Protein function predictions were performed using various databases, including CDD56, PANTHER57, Superfamily58, Gene3D59, SMART60, and ProSiteProfiles61 to predict protein functions by analyzing the conserved protein domains through InterProScan v5.3662. Furthermore, eggNOG-mapper v263 was utilized to search for homologous genes in the eggNOG database, enabling KEGG64 and GO65 annotation. Functional annotation of the predicted protein-coding genes was performed using blastp v2.2.26 against the SwissProt database, diamond v2.1.8 against the NR database, and hmmscan v3.3.2 against the Pfam database, with an e-value threshold of 1e-5. Ultimately, more than 35,221 (95.2%) genes were successfully annotated (Table 3).

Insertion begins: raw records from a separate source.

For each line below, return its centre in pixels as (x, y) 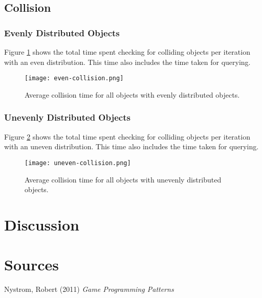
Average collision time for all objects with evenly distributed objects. (132, 94)
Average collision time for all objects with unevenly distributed (123, 179)
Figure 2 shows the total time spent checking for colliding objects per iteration (127, 136)
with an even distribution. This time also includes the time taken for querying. (127, 62)
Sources (31, 265)
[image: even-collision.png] (74, 78)
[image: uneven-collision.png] (78, 163)
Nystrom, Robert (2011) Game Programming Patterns (89, 289)
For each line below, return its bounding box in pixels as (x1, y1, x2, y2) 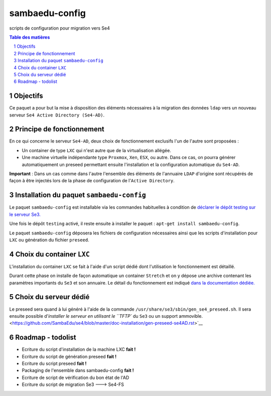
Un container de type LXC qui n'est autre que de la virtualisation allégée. (22, 147, 172, 153)
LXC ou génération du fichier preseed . (9, 236, 90, 243)
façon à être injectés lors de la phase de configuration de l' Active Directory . (9, 178, 175, 184)
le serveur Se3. (9, 211, 41, 217)
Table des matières (9, 34, 50, 40)
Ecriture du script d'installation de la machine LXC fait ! (22, 346, 136, 352)
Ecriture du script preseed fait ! (22, 360, 87, 366)
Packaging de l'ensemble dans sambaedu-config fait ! (22, 367, 134, 373)
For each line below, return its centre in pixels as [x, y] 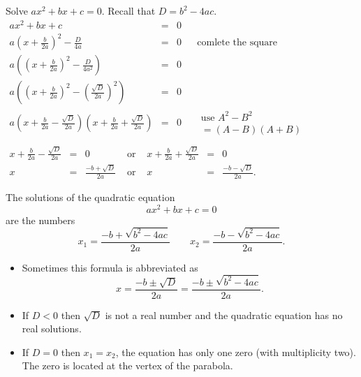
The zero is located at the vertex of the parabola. [127, 365]
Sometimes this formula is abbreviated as [110, 267]
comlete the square [237, 43]
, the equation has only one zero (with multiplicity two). [236, 352]
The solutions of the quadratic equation [90, 197]
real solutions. [52, 328]
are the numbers [40, 220]
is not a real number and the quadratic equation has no [224, 315]
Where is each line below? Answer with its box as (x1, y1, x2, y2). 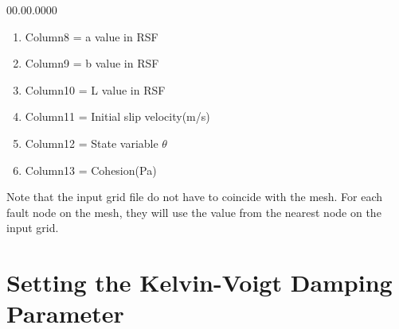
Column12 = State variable (25, 134, 158, 151)
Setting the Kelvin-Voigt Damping (6, 266, 393, 299)
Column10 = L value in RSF (25, 81, 166, 98)
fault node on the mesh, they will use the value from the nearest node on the (6, 203, 381, 220)
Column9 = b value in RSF (25, 55, 159, 72)
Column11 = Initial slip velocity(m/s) (25, 108, 210, 125)
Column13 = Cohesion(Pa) (25, 161, 157, 178)
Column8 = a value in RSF (25, 28, 158, 45)
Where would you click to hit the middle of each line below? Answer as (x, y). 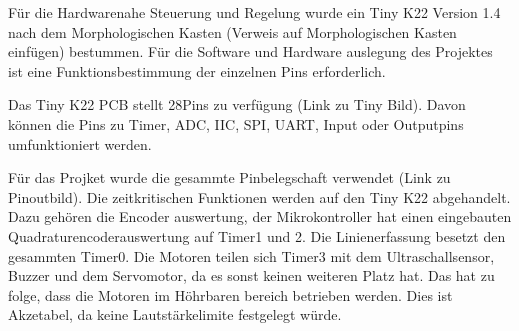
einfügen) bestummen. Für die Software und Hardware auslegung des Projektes (250, 51)
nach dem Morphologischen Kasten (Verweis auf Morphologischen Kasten (232, 31)
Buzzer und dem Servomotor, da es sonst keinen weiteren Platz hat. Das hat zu (251, 275)
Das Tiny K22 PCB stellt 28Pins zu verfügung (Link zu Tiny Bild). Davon (237, 104)
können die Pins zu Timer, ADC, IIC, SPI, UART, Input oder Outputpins (236, 123)
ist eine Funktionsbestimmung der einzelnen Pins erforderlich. (197, 70)
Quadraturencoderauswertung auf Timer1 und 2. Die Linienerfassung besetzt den (257, 235)
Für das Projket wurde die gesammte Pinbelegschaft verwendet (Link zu (229, 177)
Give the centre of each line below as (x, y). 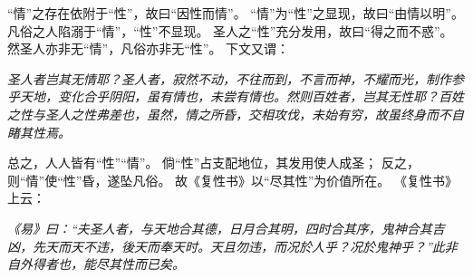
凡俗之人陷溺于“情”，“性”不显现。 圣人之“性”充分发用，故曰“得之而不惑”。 (230, 30)
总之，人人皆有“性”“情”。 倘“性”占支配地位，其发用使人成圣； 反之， (213, 163)
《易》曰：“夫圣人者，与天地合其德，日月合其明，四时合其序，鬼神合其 (220, 228)
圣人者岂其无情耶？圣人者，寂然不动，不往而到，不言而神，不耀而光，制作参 (236, 78)
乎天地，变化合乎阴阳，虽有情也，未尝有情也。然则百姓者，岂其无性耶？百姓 (236, 96)
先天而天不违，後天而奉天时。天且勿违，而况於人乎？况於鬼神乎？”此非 (245, 246)
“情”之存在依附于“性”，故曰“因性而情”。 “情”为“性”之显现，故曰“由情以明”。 (236, 13)
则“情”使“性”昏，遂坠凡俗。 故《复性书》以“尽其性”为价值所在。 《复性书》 (232, 180)
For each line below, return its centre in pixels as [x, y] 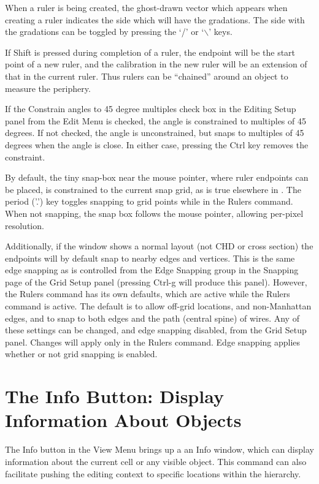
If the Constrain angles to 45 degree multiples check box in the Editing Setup [151, 109]
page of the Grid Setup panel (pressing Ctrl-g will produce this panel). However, [156, 282]
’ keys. [221, 32]
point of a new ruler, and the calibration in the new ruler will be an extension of [156, 64]
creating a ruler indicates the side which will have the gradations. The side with [155, 19]
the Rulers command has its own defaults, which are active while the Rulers [148, 294]
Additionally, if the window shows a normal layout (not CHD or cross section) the [159, 246]
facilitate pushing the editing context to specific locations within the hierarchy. [153, 473]
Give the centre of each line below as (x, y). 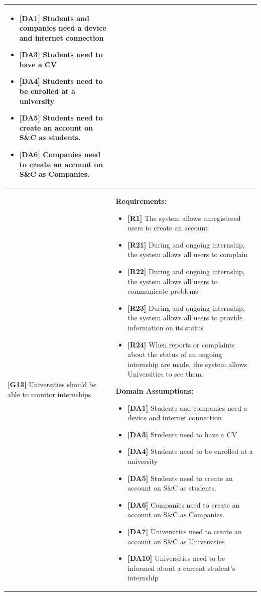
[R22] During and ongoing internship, (186, 271)
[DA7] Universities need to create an (185, 531)
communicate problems (163, 291)
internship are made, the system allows (187, 364)
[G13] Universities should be (52, 384)
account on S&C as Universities (176, 541)
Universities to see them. (165, 374)
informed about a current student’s (181, 568)

Table 3 The statistics of functional annotation in the coral Tubastraea coccinea.

Data Records

The raw sequencing data and genome assembly of Tubastraea coccinea have been deposited in the National Center for Biotechnology Information (NCBI) under the accession number SRR3164537766 (PacBio data) and JBJUWB00000000067 (genome assembly). Additionally, the genome annotation files (GFF and GTF), predicted protein and CDS files, as well as the gene model annotation file, are available in the figshare database68.

Technical Validation

After completing the genome assembly, we evaluated its quality based on several key aspects. (i) The assembled genome is 875.9 Mb in length, which is consistent with the previously published version and indicates a relatively complete genome. (ii) Genome coverage analysis using SAMtools v1.14 revealed 100% genome coverage and a 99.67% mapping rate for PacBio HiFi reads. (iii) The contig N50 reached 694.3 kb, which is ten times greater than that of the previous version and substantially higher than the N50 of closely related species (T. tagusensis and Tubastraea sp.), which range from 82.7 kb to 227.0 kb based on long-read sequencing69. (iv) The genome assembly completeness reached 97.4%, significantly surpassing the previous version and other Tubastraea species (T. tagusensis and Tubastraea sp.), whose completeness ranges from 88.1% to 91.6%69. (v) A BUSCO evaluation based on the Metazoa_odb10 dataset, which contains 954 conserved genes, showed a gene model completeness of 97.4%, with 94.7% of genes complete, 2.7% fragmented, and 2.6% missing. Together, these results confirm the T. coccinea genome assembly we obtained is of high-quality.